Covey explains the "upward spiral" model. Through conscience, along with meaningful and consistent progress, an upward spiral will result in growth, change, and constant improvement. In essence, one is always attempting to integrate and master the principles outlined in The 7 Habits at progressively higher levels at each iteration. Subsequent development on any habit will render a different experience and one will learn the principles with a deeper understanding. The upward spiral model consists of three parts: learn, commit, do. According to Covey, one must continue consistently educating the conscience with increasing levels in order to grow and develop on the upward spiral. "The idea of renewal by education will propel one along the path of personal freedom, security, wisdom, and power", says Covey.

== Reception ==
At the end of 1994, U.S. President Bill Clinton invited Covey, along with other authors, to Camp David to counsel him on how to integrate the book's ideas into his presidency.

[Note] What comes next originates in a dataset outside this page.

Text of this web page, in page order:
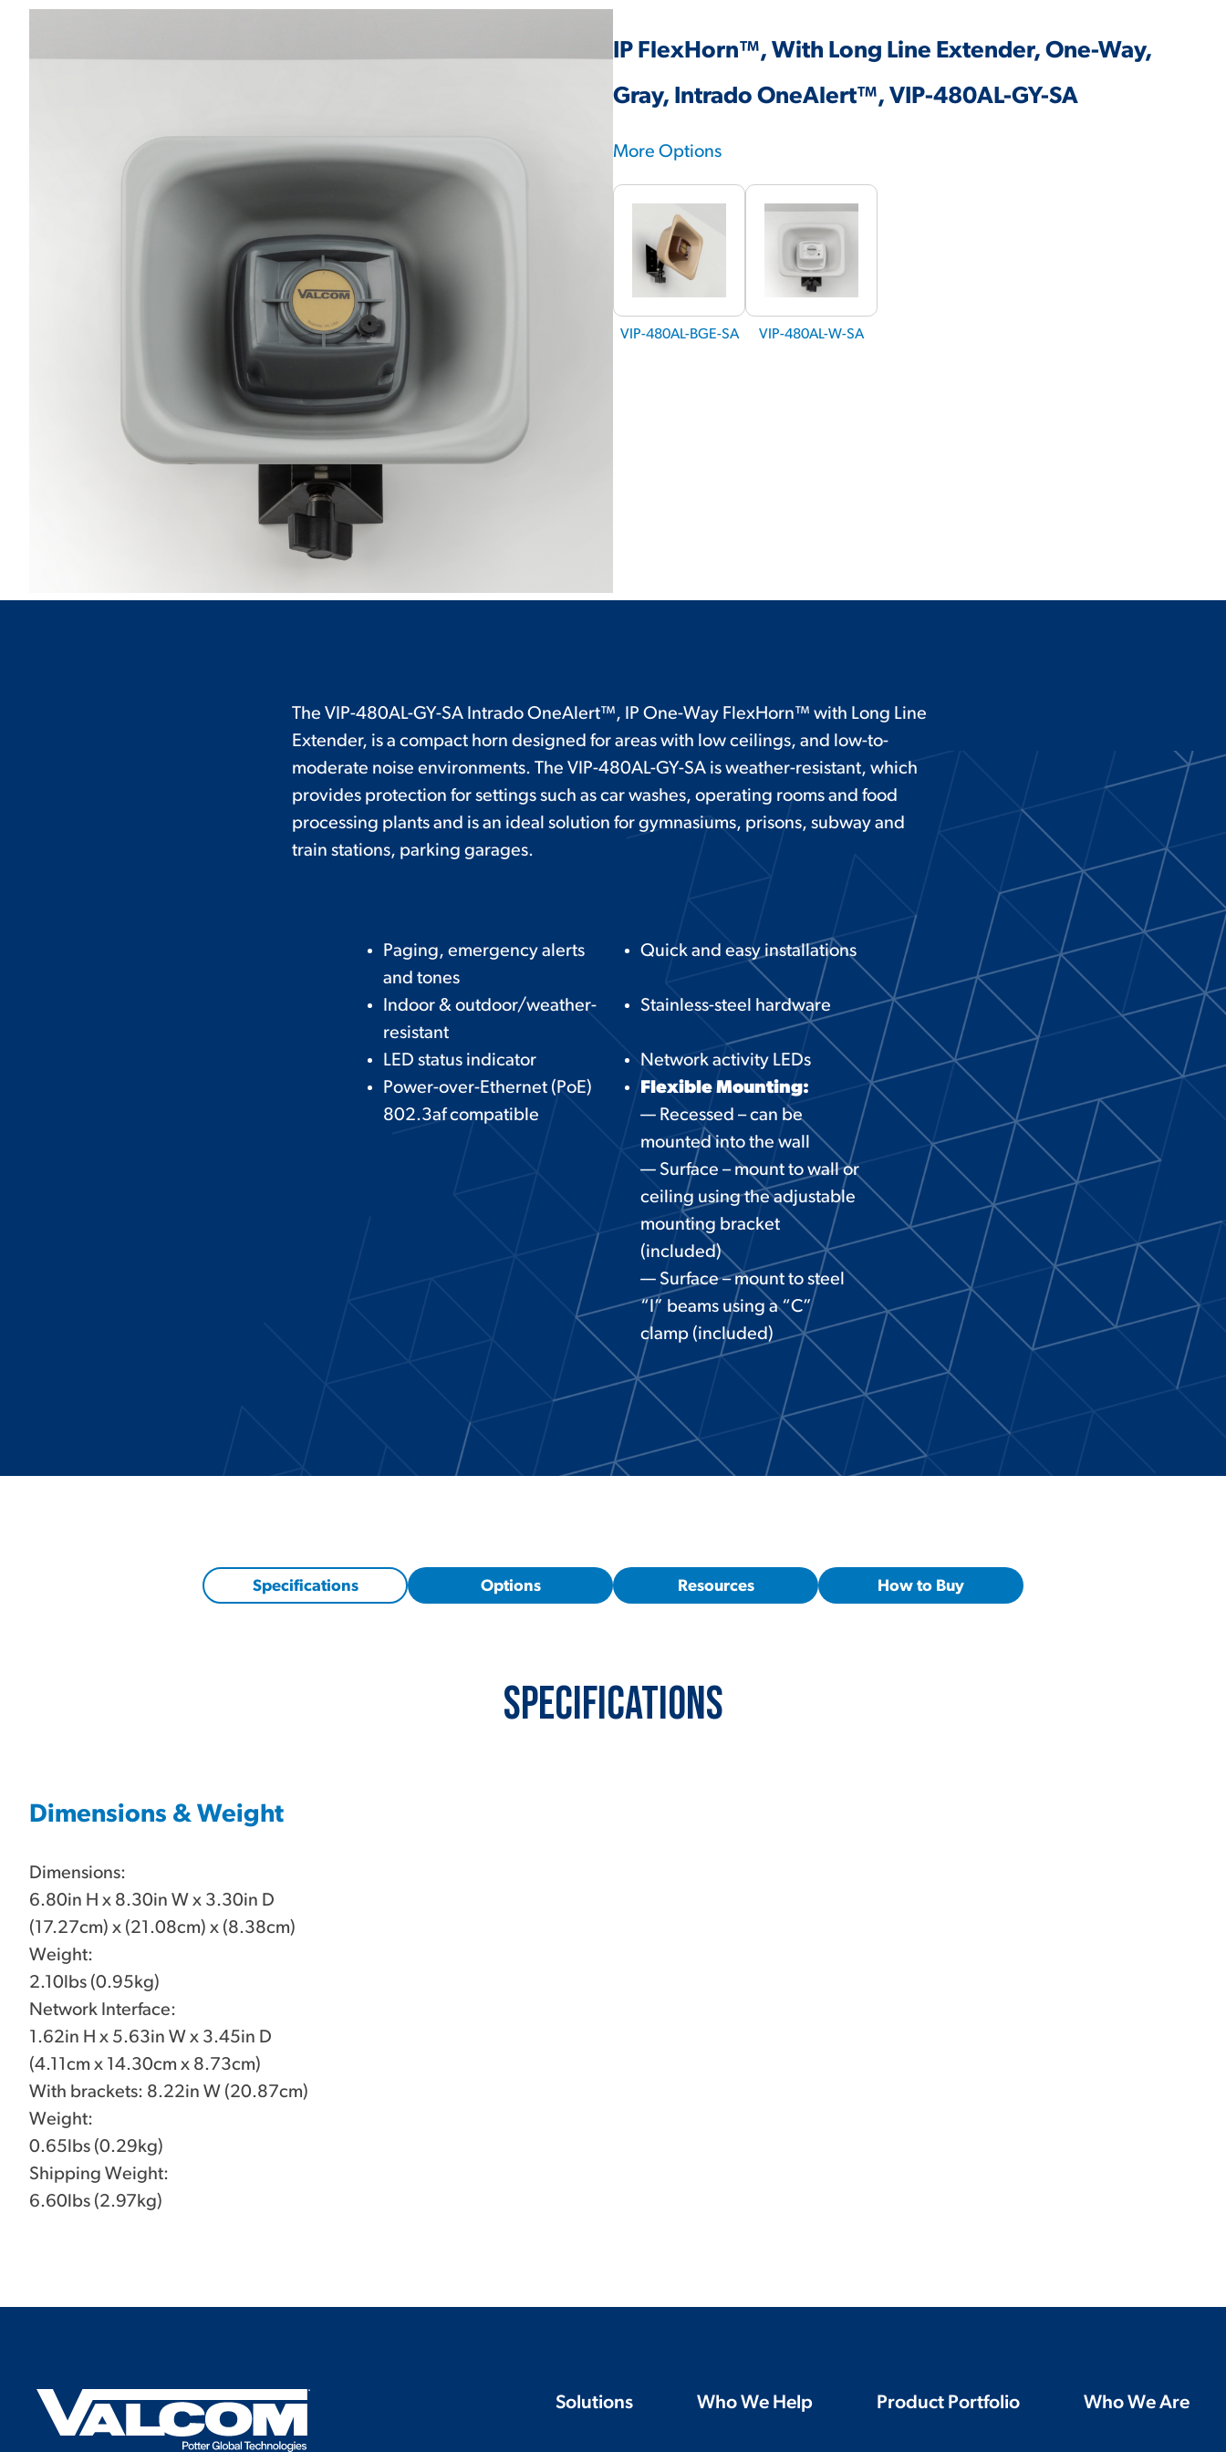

In August 2011, Time listed 7 Habits as one of "The 25 Most Influential Business Management Books".

Upon Covey's death in 2012, the book had sold more than 20 million copies.

==Formats and adaptations==
In addition to the book and audiobook versions, a VHS version also exists.

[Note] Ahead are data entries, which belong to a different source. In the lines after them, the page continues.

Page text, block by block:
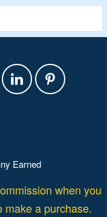
Earned
when you
make a purchase.
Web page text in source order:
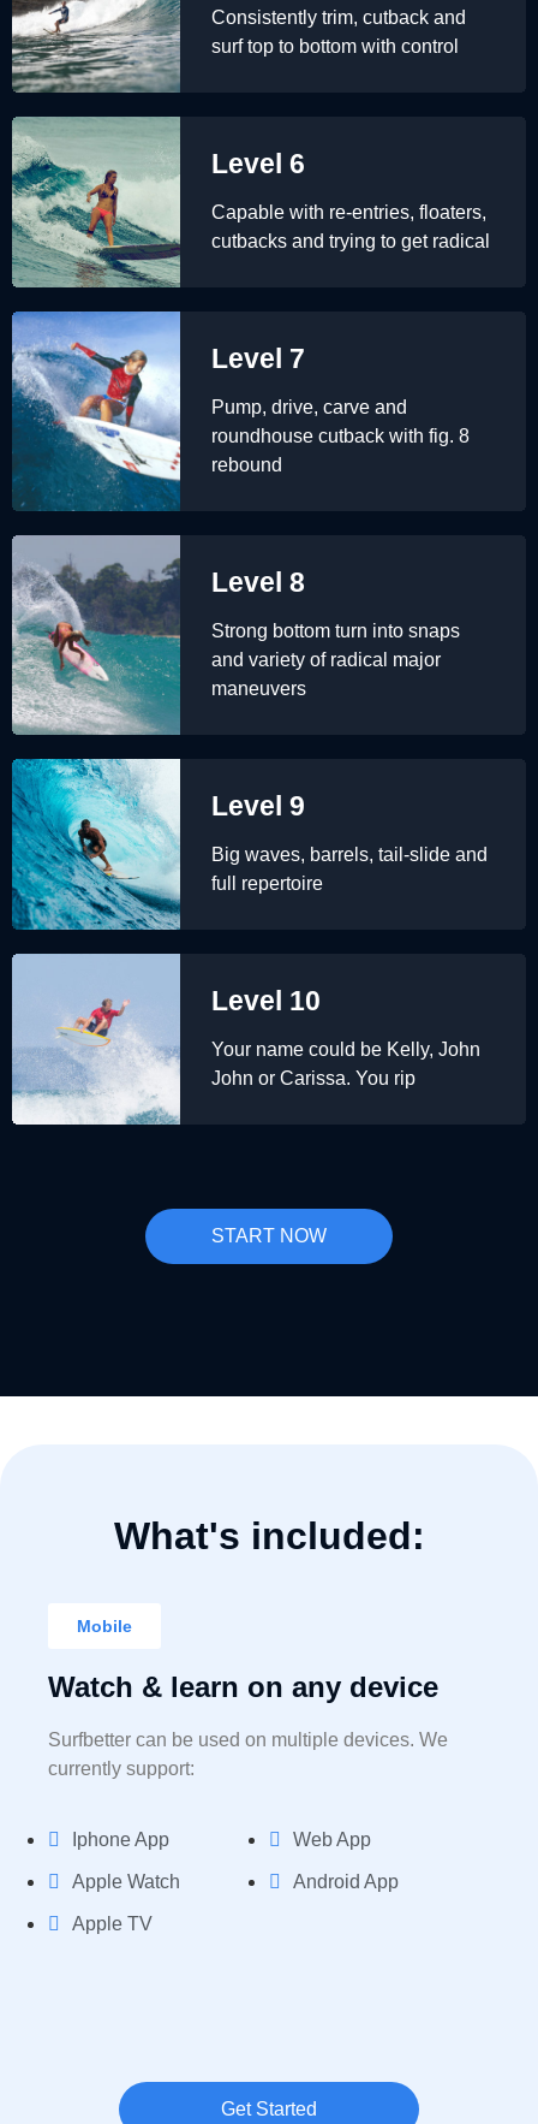
Consistently trim, cutback and
surf top to bottom with control
Level 6
Capable with re-entries, floaters,
cutbacks and trying to get radical
Level 7
Pump, drive, carve and
roundhouse cutback with fig. 8
rebound
Level 8
Strong bottom turn into snaps
and variety of radical major
maneuvers
Level 9
Big waves, barrels, tail-slide and
full repertoire
Level 10
Your name could be Kelly, John
John or Carissa. You rip
START NOW
What's included:
Mobile
Watch & learn on any device
Surfbetter can be used on multiple devices. We
currently support:
Iphone App
Apple Watch
Apple TV
Web App
Android App
Get Started

In 1998, Stephen's son, Sean Covey, wrote a version of the book for teens, The 7 Habits of Highly Effective Teens, which simplifies the 7 habits for younger readers to make them easier to understand. This was later followed by The 6 Most Important Decisions You Will Ever Make: A Guide for Teens (2006), which highlights key times in the life of a teen and gives advice on how to deal with them, and The 7 Habits of Happy Kids (2008), a children's book illustrated by Stacy Curtis that further simplifies the 7 habits for children and teaches them through stories with anthropomorphic animal characters.